We all know what it’s like to feel down at times, but it can be sobering to know the statistics around depression itself. In the past year, 17 million U.S. adults experienced a clinical depression yet 35% of us received no treatment. Suicide is one of the top ten causes of death in this country. From the economic side, depression is estimated to cost $210 billion annually, with fifty percent of the cost related to workplace issues like absenteeism or “presenteeism” – being there but not being there fully.
So what can we do?
Here are four steps that each of us can take to help our “operating systems” run at their best. I use them with my executive coaching and counseling clients, and call these steps LIFT.
L: Learn what your inner voice is saying.
First, track when your difficult emotions are at a peak, and see how those strong emotions connect to specific situations. Then identify what thoughts prevail in those situations. For example:
- Emotion: I felt very down this past Monday.
- Situation: My colleague at work dismissed my project, even though I put a lot of time into it
- Thought: No one respects me, I’ll never be good at what I do.
The goal here is to learn what specific thoughts get most under your skin. This is easier to manage than a free floating, undefinable emotional state.
I: Identify what you are experiencing.
Next, allow yourself to be curious about what’s happening within yourself without trying to “fix” anything just yet. Rather than trying to solve the emotion or experience, just sit with it for awhile. We often expend a lot of energy trying to deny or suppress that we are having a tough time – which essentially ends up doubling our work.
For example, try to rate the intensity of emotion on a scale of zero to five. You can also identify where the emotion shows up in your body or in the way you breathe. Can you note how long the emotion tends to last? What makes it more or less intense?
Being able to specifically identify or describe what we experience can calm our emotional reactivity and allow our brains to problem solve more effectively around it. The scientific term for this is affect labelling.
F: Fact check your thoughts.
After awhile, you’ll likely discover that there are a few key, repeated inner dialogs (clinically, we call these automatic thoughts) linked to your toughest emotions.

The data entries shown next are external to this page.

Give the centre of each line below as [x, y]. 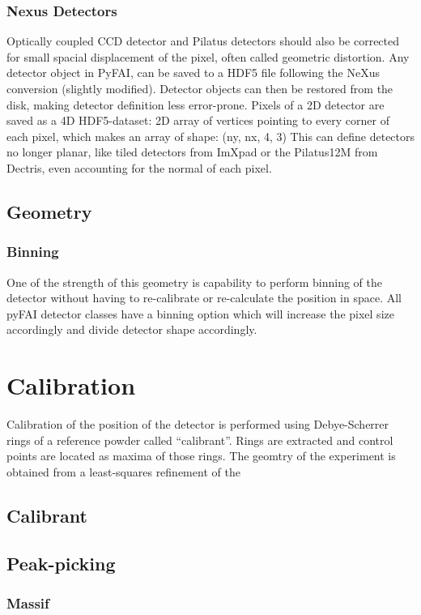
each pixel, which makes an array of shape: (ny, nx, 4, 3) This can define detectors [211, 136]
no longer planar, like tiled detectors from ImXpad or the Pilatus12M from [192, 152]
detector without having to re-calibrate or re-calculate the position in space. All [204, 298]
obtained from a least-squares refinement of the [123, 471]
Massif [28, 602]
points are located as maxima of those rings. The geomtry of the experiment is [201, 456]
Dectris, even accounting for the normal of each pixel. [139, 167]
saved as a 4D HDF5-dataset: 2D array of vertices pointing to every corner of [198, 120]
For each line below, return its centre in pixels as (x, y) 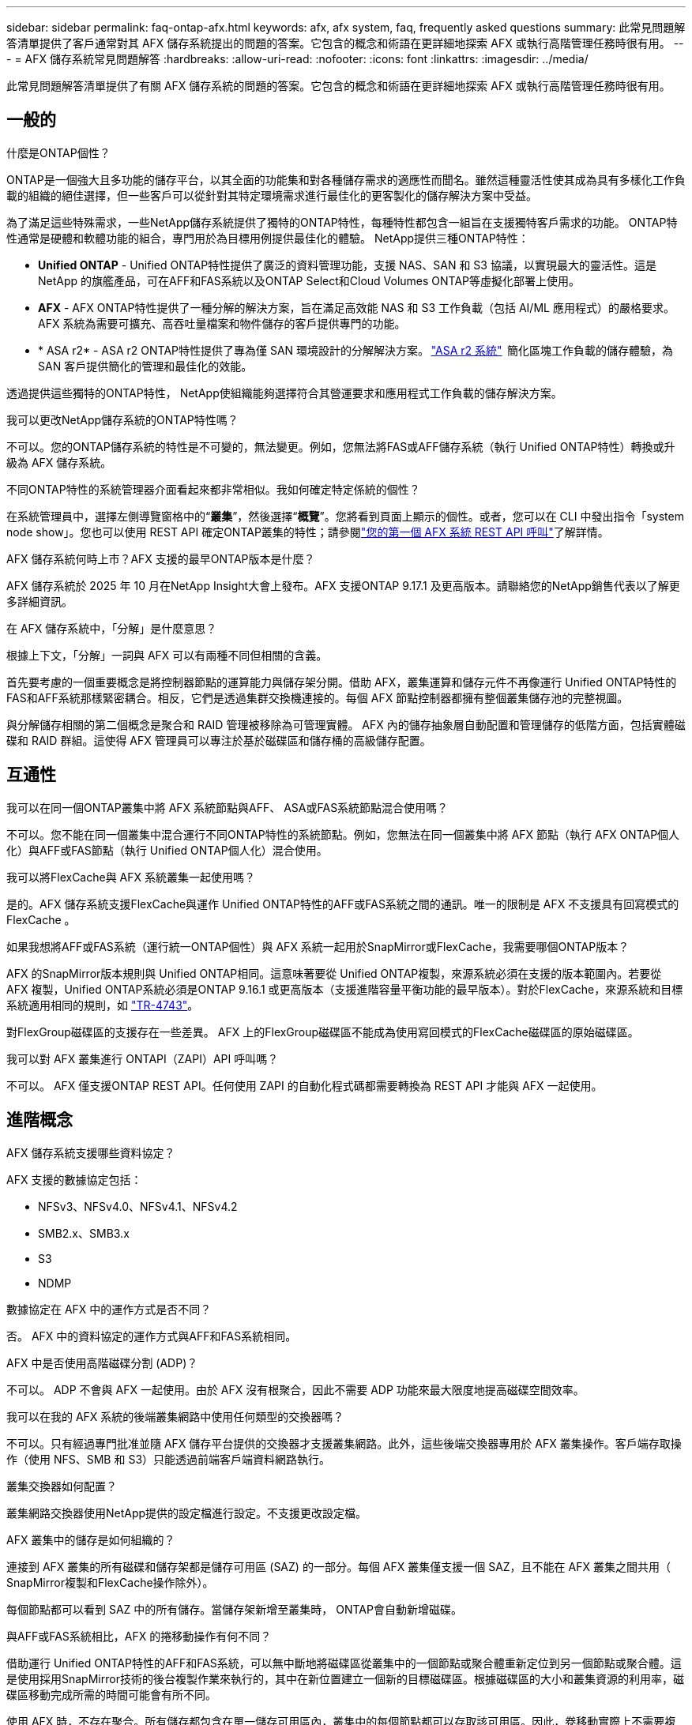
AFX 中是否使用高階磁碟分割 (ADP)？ (102, 1362)
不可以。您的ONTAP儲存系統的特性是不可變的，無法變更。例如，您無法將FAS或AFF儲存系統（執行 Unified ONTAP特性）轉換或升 (341, 446)
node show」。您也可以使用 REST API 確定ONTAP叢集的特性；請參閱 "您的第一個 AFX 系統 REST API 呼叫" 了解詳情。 (308, 532)
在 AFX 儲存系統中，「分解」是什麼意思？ (112, 628)
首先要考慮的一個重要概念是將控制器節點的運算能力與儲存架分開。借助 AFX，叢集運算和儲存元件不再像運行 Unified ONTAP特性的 (342, 682)
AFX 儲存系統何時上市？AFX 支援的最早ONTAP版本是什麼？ (161, 558)
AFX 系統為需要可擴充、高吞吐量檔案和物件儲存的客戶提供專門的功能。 (222, 323)
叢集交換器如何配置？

Fact check the truth behind those thoughts. From our example above:
- What percent of people at work actually dismiss my work? Is it 10%? 50% 100%? Is it some of the time or all the time?
- What is the proof for or against my theory?
- Does my colleague being dismissive signal lack of respect, or could she have been distracted about something totally unrelated to me?
And so on with layered levels of challenging the inner dialog. Here’s where a skilled therapist can help you further refine the “thoughts behind the thoughts.” Often automatic thoughts tend to be filtered through specific life experiences (cognitive filters), which a therapist can help you spot.
T: Take a step back.
Here, you can use your ability to be intentional with attention and take a step away from your strong emotions. Remember that strong feelings about a situation doesn’t necessarily make it true. You can choose to disengage and view emotions from a distance – giving yourself precious needed time and space to recoup. In a calmer frame of mind, you are actually better able to problem solve. For example instead of saying “I am a failure at this project,” you can say “I am having a thought about failing.”
You can also visualize the thought as a co-passenger on a train. At the station, you get off the train, and the thought continues on without you. By taking a step away from our thoughts and recognizing them as separate from ourselves, we can disarm difficult emotions and free up more channels of creativity with which to approach the situation at hand.
In summary: Life’s challenges and the ensuing feelings will always be there, but you can change the way you relate to those challenges. We have the amazing ability to think about our own thoughts! LIFT gives you scientifically sound ways to address those thoughts. With practice, you can transform your inner dialog and be more resilient when difficult emotions come knocking at the door.